Task item: Only lines holding "para" are needed; copy each of them from the data below.
Start of Block
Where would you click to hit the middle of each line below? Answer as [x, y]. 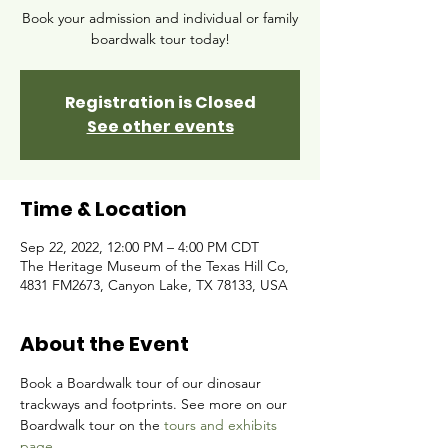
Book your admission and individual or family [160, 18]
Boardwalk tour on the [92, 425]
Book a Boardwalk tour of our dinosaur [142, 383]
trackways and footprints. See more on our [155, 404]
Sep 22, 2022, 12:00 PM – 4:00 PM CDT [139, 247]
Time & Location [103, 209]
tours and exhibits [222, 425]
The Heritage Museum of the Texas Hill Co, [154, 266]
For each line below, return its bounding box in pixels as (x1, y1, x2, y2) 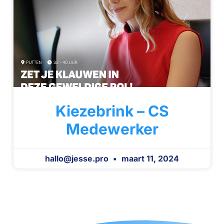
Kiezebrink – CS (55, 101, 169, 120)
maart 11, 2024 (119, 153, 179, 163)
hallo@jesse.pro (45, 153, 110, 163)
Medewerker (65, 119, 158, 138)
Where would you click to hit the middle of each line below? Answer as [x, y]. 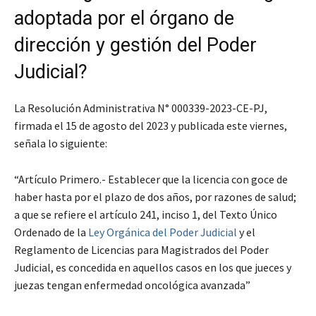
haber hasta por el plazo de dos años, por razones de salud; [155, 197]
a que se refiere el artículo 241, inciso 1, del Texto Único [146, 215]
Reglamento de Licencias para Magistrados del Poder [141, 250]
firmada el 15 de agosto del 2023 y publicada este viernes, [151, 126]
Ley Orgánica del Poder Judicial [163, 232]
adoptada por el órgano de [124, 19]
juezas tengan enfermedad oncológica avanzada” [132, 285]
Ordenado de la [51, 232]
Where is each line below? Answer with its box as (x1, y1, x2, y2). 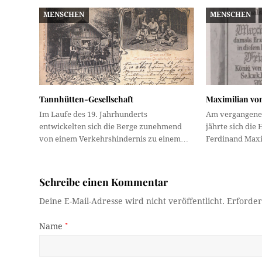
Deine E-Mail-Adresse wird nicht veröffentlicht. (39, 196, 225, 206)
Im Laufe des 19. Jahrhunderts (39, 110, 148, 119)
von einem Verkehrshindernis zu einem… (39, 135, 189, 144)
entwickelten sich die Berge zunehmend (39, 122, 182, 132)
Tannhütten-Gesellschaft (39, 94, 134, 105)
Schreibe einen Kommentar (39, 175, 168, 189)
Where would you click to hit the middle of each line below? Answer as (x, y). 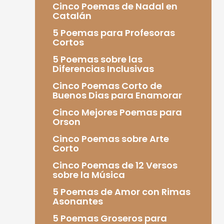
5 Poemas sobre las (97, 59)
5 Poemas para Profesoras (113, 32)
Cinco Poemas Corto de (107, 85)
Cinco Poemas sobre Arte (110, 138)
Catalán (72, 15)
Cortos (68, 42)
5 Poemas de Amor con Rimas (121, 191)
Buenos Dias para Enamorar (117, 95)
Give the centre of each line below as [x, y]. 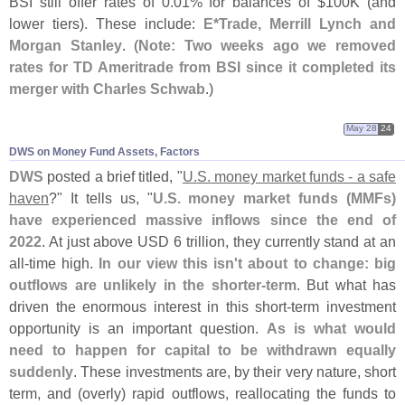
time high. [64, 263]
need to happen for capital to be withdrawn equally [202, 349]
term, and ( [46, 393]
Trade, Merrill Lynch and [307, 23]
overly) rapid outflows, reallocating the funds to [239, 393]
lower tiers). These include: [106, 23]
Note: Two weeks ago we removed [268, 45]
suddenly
End of Block
Exercise response:
Reglamento de Licencias para Magistrados del Poder [141, 250]
5 Poemas para Profesoras (113, 32)
Buenos Dias para Enamorar (117, 95)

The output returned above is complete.